═══ SUPPLIED DATA
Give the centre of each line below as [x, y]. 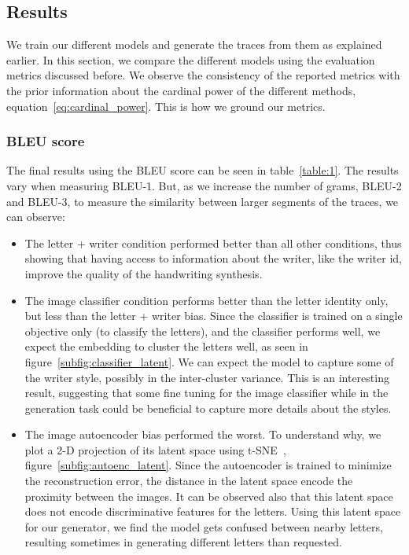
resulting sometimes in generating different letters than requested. [183, 542]
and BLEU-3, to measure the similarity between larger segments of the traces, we [203, 201]
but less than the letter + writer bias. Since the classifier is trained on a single [214, 316]
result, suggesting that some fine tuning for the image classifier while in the [206, 393]
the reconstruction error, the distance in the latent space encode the [189, 481]
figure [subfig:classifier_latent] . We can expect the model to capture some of [209, 361]
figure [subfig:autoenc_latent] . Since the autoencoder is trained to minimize [208, 465]
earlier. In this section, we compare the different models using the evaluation [191, 59]
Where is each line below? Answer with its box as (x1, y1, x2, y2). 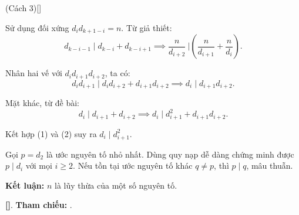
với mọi (25, 159, 52, 172)
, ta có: (105, 67, 130, 79)
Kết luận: (5, 179, 45, 191)
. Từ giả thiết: (121, 21, 172, 33)
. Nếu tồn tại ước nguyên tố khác (73, 159, 193, 172)
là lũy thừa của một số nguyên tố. (55, 179, 177, 191)
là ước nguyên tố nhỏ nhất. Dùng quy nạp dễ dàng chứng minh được (46, 148, 294, 160)
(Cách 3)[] (5, 2, 42, 13)
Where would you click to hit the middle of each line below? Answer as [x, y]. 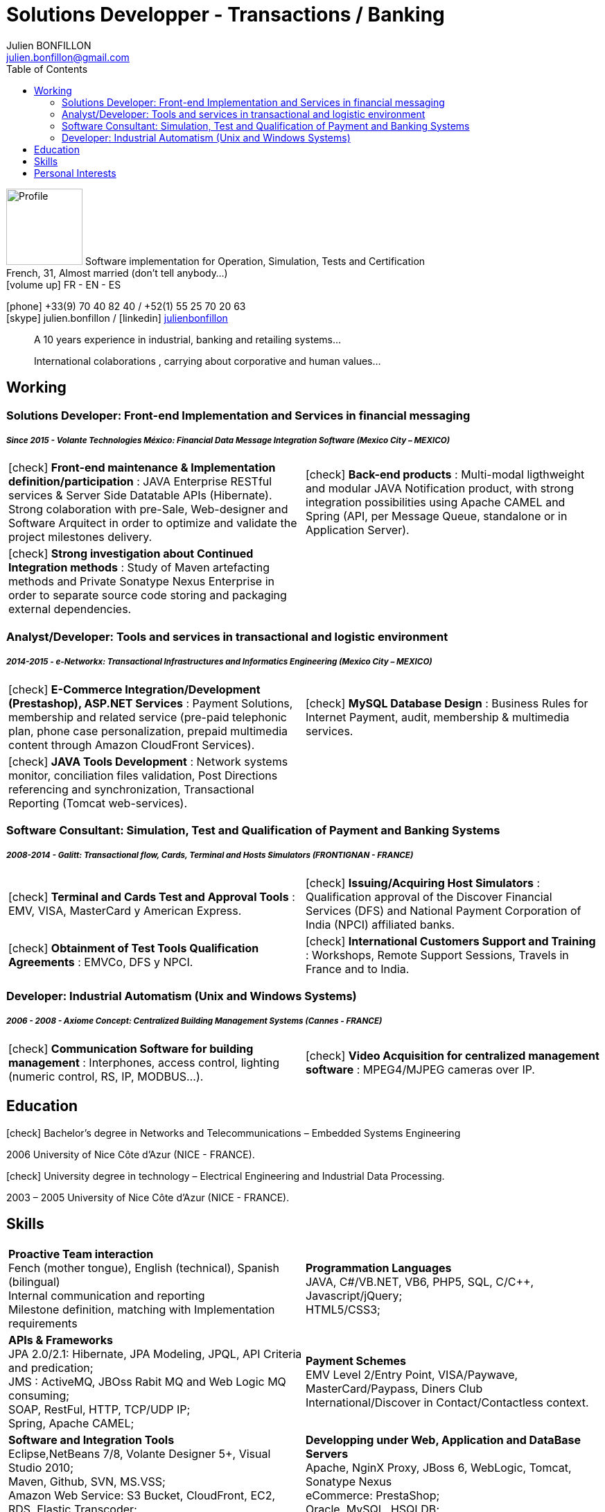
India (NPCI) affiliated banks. [380, 924]
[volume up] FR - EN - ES [64, 284]
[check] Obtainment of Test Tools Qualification [134, 948]
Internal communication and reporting [107, 1295]
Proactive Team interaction [81, 1254]
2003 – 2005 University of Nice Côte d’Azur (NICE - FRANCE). [148, 1197]
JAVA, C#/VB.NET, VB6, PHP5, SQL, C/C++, [420, 1281]
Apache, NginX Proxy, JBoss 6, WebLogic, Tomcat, [439, 1467]
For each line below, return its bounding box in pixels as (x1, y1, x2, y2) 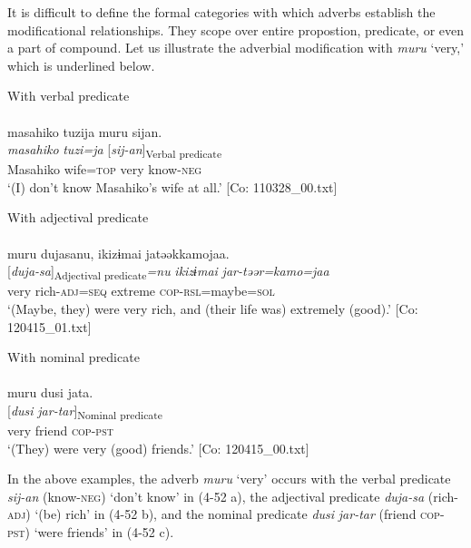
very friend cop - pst (7, 421, 113, 440)
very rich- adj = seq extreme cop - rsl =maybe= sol (7, 281, 275, 300)
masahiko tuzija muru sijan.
══════
WHAT TO PRODUCE – Every line of the records above where the string "trained" is found should be copied.

ANSWER SPACE –
but less than the letter + writer bias. Since the classifier is trained on a single [214, 316]
figure [subfig:autoenc_latent] . Since the autoencoder is trained to minimize [208, 465]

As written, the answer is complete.